FAQ: Euclidean Distance

What is Euclidean distance?

Euclidean distance was developed by the Greek mathematician Euclid and is associated with Euclidean geometry. Euclidean distance is the type of “straight-line” distance that most people are familiar with and learned about in geometry class. While Euclidean distance is often applied to calculate “geographic distance” it can also be applied to data (= “data distance”). In the latter context, it measures how near or far two sample units are from each other in terms of their measured variables. Technically speaking, it measures the distance between the (row) vectors in Euclidean space.

What is the range of Euclidean distance?

In theory, maximum Euclidean distance is unbounded (\(= \infty\)), but in practice its range depends on the distribution of input values. If the input values are bounded between zero and one, the theoretical maximum is equal to the square root of the number of variables (\(n\)) being compared.

Rescaling and Euclidean distance

Euclidean distance is very sensitive to measurement scale. Imagine a scenario for two US counties, where most of the diabetes variables have a measurement scale from 0 to 1, but one of the variables has a measurement scale from 0 to 10. In this situation, the Euclidean distance will be dominated by variation in the variable with the larger measurement scale. The solution is to “rescale” (or “normalize”) the variables to the same range before calculating Euclidean distance. In the USDSS this is accomplished via “minmax” rescaling. In minmax rescaling, you subtract the minimum value in the series from each value, and then standardize it by the difference between the maximum value and minimum value:

\[ = \frac{x - x_{min}}{x_{max} - x_{min}} \] After minmax rescaling, all of the values for a variable will range between 0 and 1, where the minimum value in the original series will equal zero and the maximum value will equal one. A useful property of minmax rescaling is that it will yield the same values whether a variable is expressed as a count, proportion, or crude rate.

How many indicators should I select?

Euclidean distance requires at least one indicator. There is not an upper limit on the number of indicators that can be selected. Nevertheless, results for Euclidean distance could become nebulous if too many indicators are chosen, a problem that is commonly referred to as “the curse of dimensionality”. For instance, Euclidean distance between uniformly distributed points naturally increases with increasing dimensionality and the ratio between the nearest and farthest distances eventually converges to one, making the concept of proximity less useful in high-dimensional spaces. However, such problems might be diminished in the USDSS Analysis Module by the fact that many of the indicators have restricted ranges (or are being rescaled) and some may be positively correlated, limiting the volume of space where the data are found. Moreover, the number of diabetes indicators that are currently available for analysis is presumably limited enough to avoid strange phenomena that occur with distance measures in high-dimensional spaces.

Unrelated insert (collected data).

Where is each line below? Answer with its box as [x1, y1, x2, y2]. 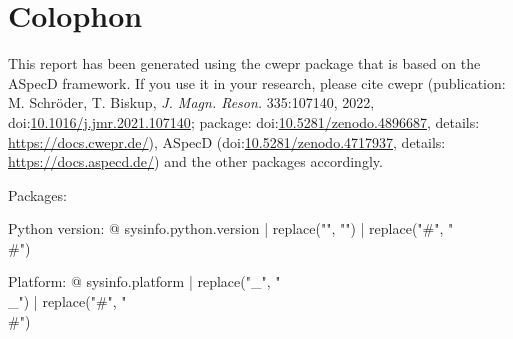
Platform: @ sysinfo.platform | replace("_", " [8, 271, 281, 292]
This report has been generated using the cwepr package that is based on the [8, 53, 481, 74]
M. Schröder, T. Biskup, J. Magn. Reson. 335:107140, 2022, [8, 92, 375, 113]
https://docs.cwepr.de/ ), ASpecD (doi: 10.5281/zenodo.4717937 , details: [8, 131, 446, 152]
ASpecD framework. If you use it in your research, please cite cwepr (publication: [8, 72, 506, 93]
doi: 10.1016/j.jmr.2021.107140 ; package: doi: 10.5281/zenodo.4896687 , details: [8, 111, 480, 132]
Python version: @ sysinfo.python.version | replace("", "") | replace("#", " [8, 218, 454, 239]
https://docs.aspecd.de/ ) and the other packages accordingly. [8, 151, 383, 172]
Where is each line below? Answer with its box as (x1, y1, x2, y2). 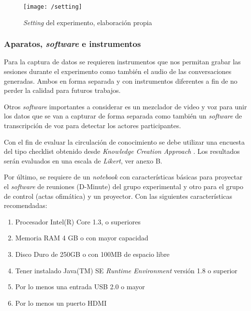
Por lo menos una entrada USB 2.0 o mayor (15, 281, 145, 292)
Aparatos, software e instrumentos (4, 38, 141, 50)
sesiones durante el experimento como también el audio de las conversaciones (4, 66, 232, 76)
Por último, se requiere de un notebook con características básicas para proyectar (4, 172, 243, 182)
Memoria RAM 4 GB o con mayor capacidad (15, 233, 148, 243)
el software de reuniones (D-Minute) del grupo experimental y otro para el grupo (4, 181, 243, 191)
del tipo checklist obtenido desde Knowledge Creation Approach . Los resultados (4, 146, 240, 156)
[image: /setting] (23, 3, 82, 10)

Correlation and Euclidean distance.

While correlation between variables may restrict volume in high-dimensional spaces, it distorts (elongates) distance along particular axes where variables are correlated. Hence, users should be cautious about choosing indicators that are highly correlated. Future releases of the Analysis Module will likely include distance metrics that are more robust to correlation, such as Mahalanobis distance.

Why do some results for Euclidean distance show more decimals than others?

The Analysis Module uses standard rules for handling significant figures in calculations. Hence, the number of decimal places in the output Euclidean distance calculation is determined by the minimum precision of an input variable. For example, many of the variables are input as percentages with one decimal place (such as 13.7%), representing a proportion with three decimals (0.137); therefore, Euclidean distance measurements that include these numbers would be rounded to three decimal places. To keep the display tractable, the Analysis Module does not display more than six decimal places.

In many cases, such rounding rules may result in tied Euclidean distances between county pairs that have slightly different vector components. However, such minor differences would not generally be observable given the thematic resolution used in the choropleth maps.

Why isn’t the county or indicator I want to select visible?

At the present time, counties that are missing data for one or more indicators will not be available for analysis when using Euclidean distance.